Ada satu hal lain yang menarik tiap Imlek. Hujan, ya hujan! Seingatku tiap kali Imlek (selama aku di Parakan), pasti lewat tengah hari hujan akan mengguyur lebat bahkan bisa hingga larut. Abah pun pernah menjelaskan padaku waktu kecil dulu, tentang hujan di hari Imlek. Katanya jika pada hari Imlek turun hujan besar, maka itu adalah sebuah pertanda tahun kedepan adalah tahun yang baik dan penuh berkah. Penjelasan ini beliau dapat karena beliau dulu bersekolah di SMP Remaja, sebuah SMP swasta yang mayoritas murid-muridnya adalah siswa Cina. Oleh sebab itu Abah yang seyogyanya keturunan Arab-Jawa pun dekat dengan etnis Cina di Parakan. Bahkan hingga kini bercucu pun beliau masih menjaga hubungan baik dengan kawan-kawanya itu. Abah memberikan contoh nyata bagiku untuk menghormati perbedaan etnis dan agama melalui persahabatnnya dengan teman-temannya yang beretnis Cina.
Setelah menginjak tahun ke empat di Jogja, semenjak itu pula aku tidak mengikuti perayaan Imlek. Bahkan aku tidak peduli akan salah satu hari libur nasional ini. Mungkin karena perayaan Imlek disini tidak semeriah dan merakyat seperti di Parakan. Namun kali ini berbeda. Secara kebetulan (mungkin) aku sadar bahwa hari ini adalah Imlek. Mungkin karena kebiasaan bahwa tiap Imlek pasti selepas tengah hari akan turun hujan deras, jadi aku memutuskan pergi beraktifitas lebih pagi agar tidak kehujanan di jalan. Pun diyakinkan pula dengan prediksi cuaca di smartphone yang menunjukkan akan terjadi hujan badai. Namun hingga malam ini, langit masih saja cerah. Iya sore tadi memang terlihat mendug, tapi tidak turun hujan. Mungkin kah ini tahun yang buruk?
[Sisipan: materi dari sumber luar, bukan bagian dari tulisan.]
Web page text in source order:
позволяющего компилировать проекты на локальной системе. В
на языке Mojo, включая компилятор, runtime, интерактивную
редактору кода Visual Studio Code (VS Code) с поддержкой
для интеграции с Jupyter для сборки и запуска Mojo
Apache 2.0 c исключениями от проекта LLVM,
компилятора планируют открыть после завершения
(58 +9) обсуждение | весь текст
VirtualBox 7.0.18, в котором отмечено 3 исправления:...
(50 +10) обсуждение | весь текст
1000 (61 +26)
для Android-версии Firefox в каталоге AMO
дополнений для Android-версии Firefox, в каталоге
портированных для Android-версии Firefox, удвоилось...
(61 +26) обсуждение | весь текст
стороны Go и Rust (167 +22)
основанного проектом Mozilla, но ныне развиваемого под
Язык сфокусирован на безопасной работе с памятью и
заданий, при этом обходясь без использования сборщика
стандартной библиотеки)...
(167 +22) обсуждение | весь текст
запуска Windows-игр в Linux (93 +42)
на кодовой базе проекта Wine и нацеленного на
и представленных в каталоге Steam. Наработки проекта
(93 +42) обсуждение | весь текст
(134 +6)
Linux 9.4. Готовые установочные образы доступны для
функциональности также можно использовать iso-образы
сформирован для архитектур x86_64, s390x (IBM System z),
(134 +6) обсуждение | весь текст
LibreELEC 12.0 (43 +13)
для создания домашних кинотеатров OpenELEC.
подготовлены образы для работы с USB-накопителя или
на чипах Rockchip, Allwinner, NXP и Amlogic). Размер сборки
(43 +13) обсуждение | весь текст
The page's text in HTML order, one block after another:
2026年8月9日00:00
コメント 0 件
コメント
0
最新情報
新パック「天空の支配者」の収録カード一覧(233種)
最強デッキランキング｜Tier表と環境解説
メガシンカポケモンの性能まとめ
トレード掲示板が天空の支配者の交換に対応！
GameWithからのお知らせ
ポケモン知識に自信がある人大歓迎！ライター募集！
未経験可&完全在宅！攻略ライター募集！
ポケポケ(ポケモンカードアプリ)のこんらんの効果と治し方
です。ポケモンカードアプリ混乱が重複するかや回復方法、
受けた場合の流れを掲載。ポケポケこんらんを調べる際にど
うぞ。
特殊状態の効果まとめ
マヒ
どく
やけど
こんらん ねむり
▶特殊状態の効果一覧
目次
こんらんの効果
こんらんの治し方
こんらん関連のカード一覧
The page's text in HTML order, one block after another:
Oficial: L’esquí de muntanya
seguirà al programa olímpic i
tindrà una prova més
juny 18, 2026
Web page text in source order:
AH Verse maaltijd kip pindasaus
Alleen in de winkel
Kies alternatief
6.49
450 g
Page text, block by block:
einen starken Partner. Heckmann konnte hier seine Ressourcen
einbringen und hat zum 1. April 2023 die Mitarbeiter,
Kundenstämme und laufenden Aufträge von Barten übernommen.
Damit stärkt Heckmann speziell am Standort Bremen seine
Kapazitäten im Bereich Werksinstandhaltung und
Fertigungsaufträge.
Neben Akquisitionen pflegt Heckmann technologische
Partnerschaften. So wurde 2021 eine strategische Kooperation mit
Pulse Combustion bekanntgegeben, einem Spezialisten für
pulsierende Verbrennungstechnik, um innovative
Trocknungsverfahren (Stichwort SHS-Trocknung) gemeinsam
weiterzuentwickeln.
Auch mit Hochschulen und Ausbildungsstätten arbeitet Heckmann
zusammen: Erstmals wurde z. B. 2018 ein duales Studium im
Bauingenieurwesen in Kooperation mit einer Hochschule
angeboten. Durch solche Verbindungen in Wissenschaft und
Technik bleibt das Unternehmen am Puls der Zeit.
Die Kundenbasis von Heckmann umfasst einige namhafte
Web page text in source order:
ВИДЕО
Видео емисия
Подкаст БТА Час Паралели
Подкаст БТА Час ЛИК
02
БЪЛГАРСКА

Kemarin pas imlek aku pergi ke bantul. Dari pagi hujan terus, begitu siangnya balik ke jogja, eh ternyata masih kering. Jadi ini tahun yg 'baik' atau 'buruk'?
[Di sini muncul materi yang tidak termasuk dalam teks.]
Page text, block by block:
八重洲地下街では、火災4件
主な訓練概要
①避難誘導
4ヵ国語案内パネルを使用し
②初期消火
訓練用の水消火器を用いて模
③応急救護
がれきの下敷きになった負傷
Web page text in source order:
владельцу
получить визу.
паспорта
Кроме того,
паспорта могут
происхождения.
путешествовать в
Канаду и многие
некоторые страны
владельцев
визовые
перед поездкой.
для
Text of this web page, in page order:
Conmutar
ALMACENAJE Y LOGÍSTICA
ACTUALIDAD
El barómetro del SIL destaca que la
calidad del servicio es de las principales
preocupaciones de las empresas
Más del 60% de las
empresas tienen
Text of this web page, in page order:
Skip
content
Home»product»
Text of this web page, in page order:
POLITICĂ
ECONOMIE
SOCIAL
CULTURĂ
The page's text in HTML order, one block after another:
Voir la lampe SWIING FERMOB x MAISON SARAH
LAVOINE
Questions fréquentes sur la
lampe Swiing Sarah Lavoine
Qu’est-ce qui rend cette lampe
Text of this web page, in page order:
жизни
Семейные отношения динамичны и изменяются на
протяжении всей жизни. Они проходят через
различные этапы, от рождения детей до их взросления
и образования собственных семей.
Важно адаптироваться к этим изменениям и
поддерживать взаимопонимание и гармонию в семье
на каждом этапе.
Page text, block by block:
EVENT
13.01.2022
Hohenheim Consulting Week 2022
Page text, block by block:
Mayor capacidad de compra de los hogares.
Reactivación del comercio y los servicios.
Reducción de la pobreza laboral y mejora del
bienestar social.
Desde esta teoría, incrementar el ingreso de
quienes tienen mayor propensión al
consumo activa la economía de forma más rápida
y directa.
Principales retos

ReplyDeleteTerima kasih telah berkomentar. Penilaian apakah ini tahun yang baik atu buruk bukan hanya dari perayaan etnis tersebut, melainkan juga letak geografis dari penganutnya. Seperti contohnya di keluarga saya setiap lebaran kalau tidak ada lontong, rasanya kurang, sementara untuk keluarga lain ketupatlah yang menjadi makanan identik ketika lebaran. Oleh sebab itu saya tidak berani menyimpulkan karena pernyataan itu berasal dari etnis Cina dengan letak geografis tertentu, sementara di Sleman saya tidak begitu dekat dengan etnis Cina sehingga mungkin disini memiliki perbedaan tersendiri.